Sunday, April 22, 2012

Sunset Treks

The dock at Tveitevannet

I went for a post-kiddush walk Friday night. There were police questioning a car in front of the king’s gate, but they didn’t seem to mind anyone entering. I made up my mind to stroll with purpose, and they looked at me, but didn’t say a word. I made a circle of Gamlehaugen, waved at two guys that I couldn’t identify through the gathering dusk (they’d waved first, so I guess I must have known them), and then climbed down the rocks to sit and muse by the fjord for awhile. I slipped my hand into the water. It seemed quite warm. Soon I’ll be able to swim in it. Then I realized that my breath was coming out a mist from the cold. Yet I was comfortable, in only a skirt, leggings, tank top, and hoodie. Something’s off with my internal thermal system—or else my temperature has always best fitted this climate.

Upon returning to Fantoft I used my shabbat key for the first time. Two entire picnic tables—one full of Asian students, the other the vortex of a group of Muslim women—fell silent and watched me struggle to use the key without taking it off my skirt’s belt. It’s great to feel so absurd that even other minorities stop to watch. As I stepped inside with relief, a guy came in from the back door. I nodded as I passed him on my way up the stairs, but he called to me in a slight accent, “not taking the elevator?”

Tveitevannet with Ulriken behind it
“I live on the first floor,” I told him. He looked quite nice, even though he had engineered his hair to stick up on top.

“Too bad,” he smiled.

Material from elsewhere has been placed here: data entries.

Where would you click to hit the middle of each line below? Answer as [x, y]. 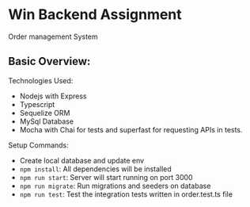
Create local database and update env [82, 160]
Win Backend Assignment [95, 15]
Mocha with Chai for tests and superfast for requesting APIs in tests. [131, 129]
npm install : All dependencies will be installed [95, 169]
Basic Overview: [49, 61]
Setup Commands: [38, 145]
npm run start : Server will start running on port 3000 [106, 177]
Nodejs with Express [53, 96]
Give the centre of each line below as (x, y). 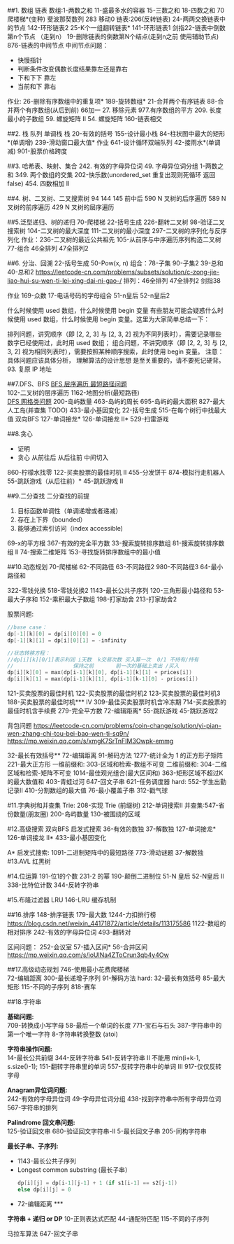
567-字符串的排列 (32, 1107)
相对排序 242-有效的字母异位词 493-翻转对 (69, 932)
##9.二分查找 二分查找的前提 (49, 496)
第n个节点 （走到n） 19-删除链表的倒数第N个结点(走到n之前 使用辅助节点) (113, 36)
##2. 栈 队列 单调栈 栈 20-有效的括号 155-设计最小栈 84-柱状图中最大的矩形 (116, 134)
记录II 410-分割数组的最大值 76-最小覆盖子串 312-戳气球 (88, 790)
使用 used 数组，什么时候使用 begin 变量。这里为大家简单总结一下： (111, 319)
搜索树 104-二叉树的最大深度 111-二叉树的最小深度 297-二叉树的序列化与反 (114, 231)
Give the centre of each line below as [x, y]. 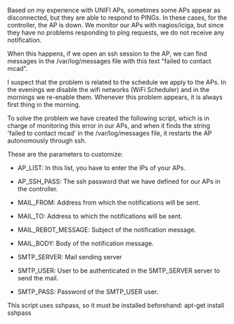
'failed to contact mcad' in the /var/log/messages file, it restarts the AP [110, 133]
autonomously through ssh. [47, 141]
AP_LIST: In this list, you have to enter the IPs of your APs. [102, 168]
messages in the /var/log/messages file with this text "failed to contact [110, 61]
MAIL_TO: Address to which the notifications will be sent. [100, 216]
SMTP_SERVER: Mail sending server [70, 257]
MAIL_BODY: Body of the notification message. [85, 243]
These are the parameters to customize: [65, 154]
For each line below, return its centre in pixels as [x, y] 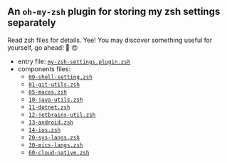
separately [32, 23]
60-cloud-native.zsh [59, 152]
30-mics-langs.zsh [56, 145]
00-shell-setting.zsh [60, 77]
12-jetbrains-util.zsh [62, 115]
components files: [44, 69]
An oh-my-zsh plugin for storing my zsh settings [114, 12]
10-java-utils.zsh [56, 100]
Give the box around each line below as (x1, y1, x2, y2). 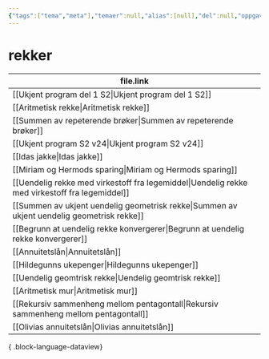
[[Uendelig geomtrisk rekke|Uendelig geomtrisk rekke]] (12, 272, 222, 283)
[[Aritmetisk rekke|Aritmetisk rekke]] (12, 102, 151, 113)
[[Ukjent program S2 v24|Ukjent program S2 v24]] (12, 138, 204, 149)
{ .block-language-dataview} (8, 341, 103, 351)
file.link (119, 75, 150, 87)
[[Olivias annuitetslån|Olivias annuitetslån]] (12, 321, 175, 333)
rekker (8, 46, 53, 64)
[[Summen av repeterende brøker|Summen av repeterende (12, 115, 234, 126)
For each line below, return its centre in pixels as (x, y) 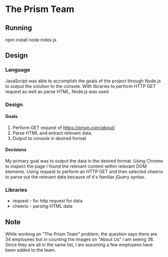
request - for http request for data (47, 201)
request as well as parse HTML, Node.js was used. (58, 91)
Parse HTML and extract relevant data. (52, 133)
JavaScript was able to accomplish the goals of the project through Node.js (83, 81)
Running (19, 28)
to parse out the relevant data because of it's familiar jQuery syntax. (75, 177)
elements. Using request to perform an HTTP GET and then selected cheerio (84, 172)
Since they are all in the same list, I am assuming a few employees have (79, 245)
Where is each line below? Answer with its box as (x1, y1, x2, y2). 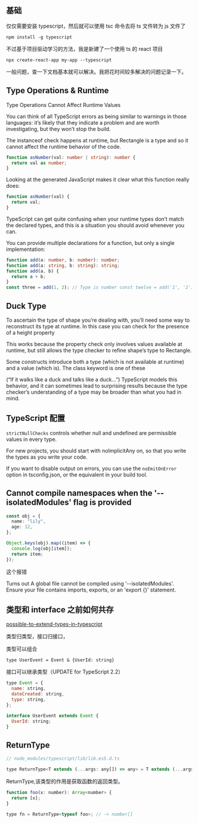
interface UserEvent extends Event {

I half-smiled back and continued up the stairs, thinking about all the moments this year when I’ve walked away from suggestions of flirtation and wondering if I’m now totally out of practice.

Shabbat morning dawned misty, cloudy, and sunny. Glorious weather. I took my regular shabbat walk up Landås and found a path up Ulriken I’d never seen before. Last time I was in this part of the mountains, the snow had come up to my hips, and I’d slogged through in fear of messing up the ski tracks.

Obviously none of these are my pictures of
Tveitevannet, but breathtaking nonetheless, eh?
By the time I reached the top, I was parched. I found one of the streams that courses down the mountain, and limited myself to ten gulps. Figure that what I was drinking is probably as pure as American tap water. In fact, it’s probably the stuff that Americans buy bottled.As the sun set, I finished The Wasp Factory, which had riveted me all afternoon until the overly explicit ending (the surprise was great, but why spell out every little bit of Freudian mush you learned in college?), and went for a stroll around Tveitvannet. The layers of sunset settled softly around the mountains. Near me, I heard a whoosh as a duck plowed into the lake. Ripples fanned out behind it, politely crisscrossing one after the other: first-you-now-me-now-you-now-me. The reflection of sky turned from blushing azure into a more serious blue, and the lights at Montana twinkled on as though the Bergenser were accomplices in the pulchritude of the evening, trying to turn it all into a painting to be captured in the impressionist brushstrokes of Tveitvannet.